Will Jim Tobin of National Taxpayers United be coming out with his Taxpayer Villain of the Month designation and issue a graphic depicting Roberts and the rest of the Supreme Court in a jail cell?

So it seems that President Barack Obama’s primary initiative during his first term as president will survive into law. It likely will get so entrenched in the operations of federal government that even if we do someday get an entirely GOP-dominated government, they wouldn’t be able to undo it – no matter how hard they try!
Will Gov. Quinn soon have company...

ALTHOUGH I HAVE no doubt they will try. As House Speaker John Boehner, R-Ohio, has already pledged.

Does this mean that our federal government in the near future is going to become bogged down in a partisan hissy fit, with the hardheads of the conservative movement engaging in rhetoric that shows just how cold-hearted they can be?

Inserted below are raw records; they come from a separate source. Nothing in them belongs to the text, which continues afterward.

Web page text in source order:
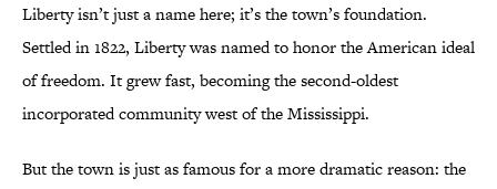
Liberty isn’t just a name here; it’s the town’s foundation.
Settled in 1822, Liberty was named to honor the American ideal
of freedom. It grew fast, becoming the second-oldest
incorporated community west of the Mississippi.
But the town is just as famous for a more dramatic reason: the
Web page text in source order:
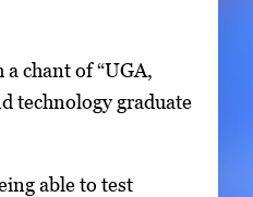
chant of “UGA,
technology graduate
able to test
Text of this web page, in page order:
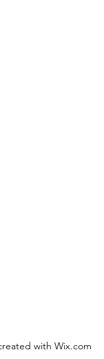
with Wix.com
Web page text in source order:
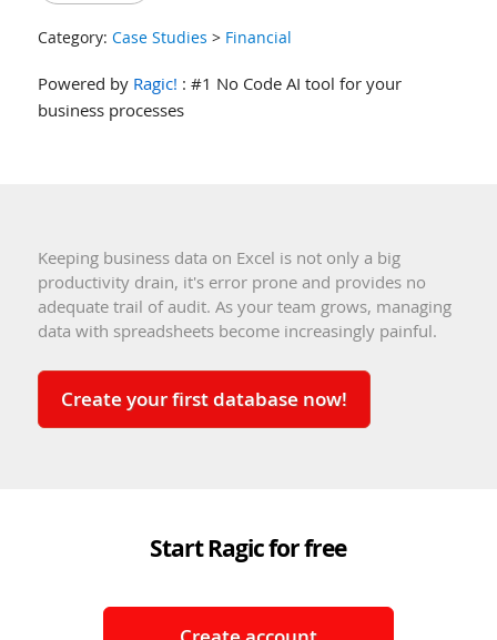
Category: Case Studies > Financial
Powered by Ragic! : #1 No Code AI tool for your
business processes
Keeping business data on Excel is not only a big
productivity drain, it's error prone and provides no
adequate trail of audit. As your team grows, managing
data with spreadsheets become increasingly painful.
Create your first database now!
Start Ragic for free
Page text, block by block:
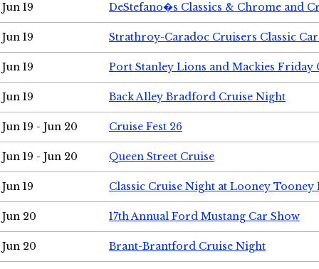
Jun 19 DeStefano�s Classics & Chrome and
Jun 19 Strathroy-Caradoc Cruisers Classic
Jun 19 Port Stanley Lions and Mackies Friday
Jun 19 Back Alley Bradford Cruise Night
Jun 19 - Jun 20 Cruise Fest 26
Jun 19 - Jun 20 Queen Street Cruise
Jun 19 Classic Cruise Night at Looney Tooney
Jun 20 17th Annual Ford Mustang Car Show
Jun 20 Brant-Brantford Cruise Night
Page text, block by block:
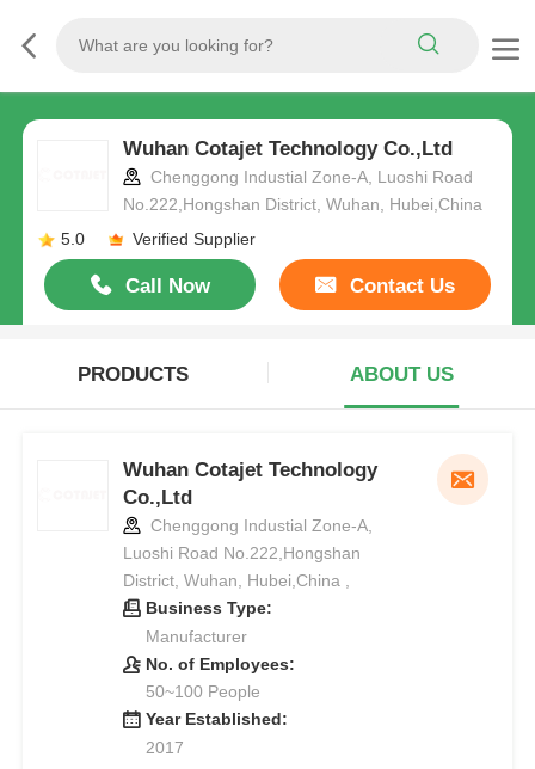
Wuhan Cotajet Technology Co.,Ltd
Chenggong Industial Zone-A, Luoshi Road
No.222,Hongshan District, Wuhan, Hubei,China
5.0
Verified Supplier
Call Now Contact Us
PRODUCTS ABOUT US
Wuhan Cotajet Technology
Co.,Ltd
Chenggong Industial Zone-A,
Luoshi Road No.222,Hongshan
District, Wuhan, Hubei,China ,
Business Type:
Manufacturer
No. of Employees:
50~100 People
Year Established:
2017

Because for all the times those people claim that the United States already has the best-quality health care system in the world, I’d argue that it doesn’t matter how good the quality is if there are significant numbers of people in our society who can’t afford it.
... from Chief Justice Roberts?

And those people threaten to be a drag on our society. Which is why I always have thought that Obama deserved praise for trying to address that aspect of the issue.

NOT THAT I expect future years to be filled with praise for Obama.

Just imagine the outrage we’ll hear when the actual implementation of health care reform gets botched and somebody gets deprived of proper treatment.

Even I will be offended if/when that happens.